Switchboard operator Joseph McDonald, feeling uneasy about what he had heard from the Opana site, went to the tent he shared with Schimmel, woke him and said, “Hey Shim, the Japs are coming.” Schimmel asked him to explain. “We were sitting there talking for a while,” Schimmel told me, “and all of a sudden BOOM! Here we thought the Navy was having a sham battle. Where we were situated, on a high plateau, we could look over and see Pearl Harbor. We ran out of the tent. We’d see a plane dive, hear an explosion and see smoke.” He and McDonald got up on the mess hall roof for a better view, then got their gear and ran to the info center to man the switchboard and plotting board.

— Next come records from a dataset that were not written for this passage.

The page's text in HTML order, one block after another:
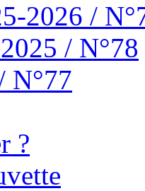
2026 /
/ N°78
N°77
?
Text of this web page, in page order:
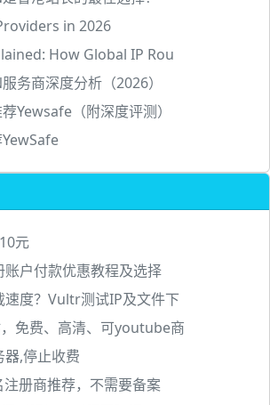
in 2026
How Global IP Rou
务商深度分析（2026）
Yewsafe（附深度评测）
元
户付款优惠教程及选择
度？Vultr测试IP及文件下
免费、高清、可youtube商
,停止收费
册商推荐，不需要备案
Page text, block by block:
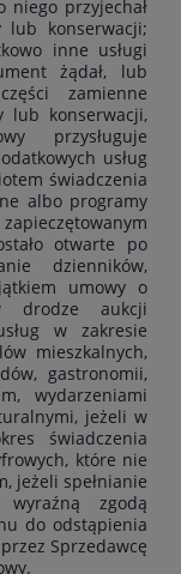
niego przyjechał
konserwacji;
inne usługi
żądał, lub
zamienne
lub konserwacji,
przysługuje
usług
świadczenia
albo programy
otwarte po
dzienników,
umowy o
drodze aukcji
w zakresie
mieszkalnych,
gastronomii,
wydarzeniami
jeżeli w
świadczenia
które nie
jeżeli spełnianie
zgodą
do odstąpienia
Sprzedawcę
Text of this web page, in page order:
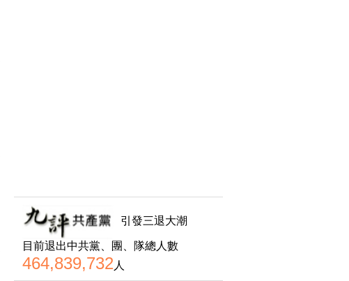
引發三退大潮
目前退出中共黨、團、隊總人數
464,839,732 人

Up north, the truck carrying Lockard and Elliott back to camp at Kawailoa passed one taking McKenney and others to Opana. “They were waving and shouting at us,” Lockard said, “but we couldn’t understand what they were saying. … When we got to Kawailoa, they told us we had been attacked. We knew immediately that what we had seen were those planes.”
From my story in the Sunday, December 4, 2011, Morning Call

Bob Kroner lived in Hanover Township, Northampton County. He died in 2016.
( Morning Call, 2012)

Bob Kroner was a staff sergeant in the Army Signal Corps who led a team of cipherers in the Hickam Field control center. “We ran across the street to this building where three or four guys were working. … There were a lot of bombs dropping all around us. The guys were sending an SOS [by radio telegraph]. The message was in plain English: ‘SOS: Japs attacking Oahu.’ I sat down and started sending the SOS with the other guys. We kept sending it and sending it and sending it, hoping it would be picked up by the right people. All of a sudden, a bomb hit close to where I was. … Somebody yelled ‘Gas!’” Kroner hid in a back room, but there wasn’t any gas. He went back to sending the SOS.
From my interview with Kroner in the December 7, 2012, Morning Call

Gary Runey lived in Emmaus. He died in 2018.
(Morning Call, 2015)

Gary Runey was an Army Air Corps future pilot stationed at Wheeler Field, where he taxied and maintained P-36 and P-40 fighters. He went to mechanic school at Hickam Field and was later moved to a tent area on the base’s perimeter. After guard duty until 6 a.m. December 7, he went to sleep and didn’t awake until the battleship Arizona blew up. “Three Zeros came to attack us. They were low down on the ground, maybe 20 feet up, going maybe 135 miles an hour and strafing. One went by, I could actually see the pilot clearly in his goggles.” No one was hurt, Runey said. Hours later, he saw a big truck on the access road to Hickam. “It was piled with bodies that they were taking out to a mortuary. It was pretty gruesome.”
From my interview with Runey in the December 7, 2015, Morning Call

May they rest in peace.

7 responses to “Pearl Harbor vets whose stories will live on

  1. thank you so much for sharing the stories and remembering those men who I got to know very well over the years.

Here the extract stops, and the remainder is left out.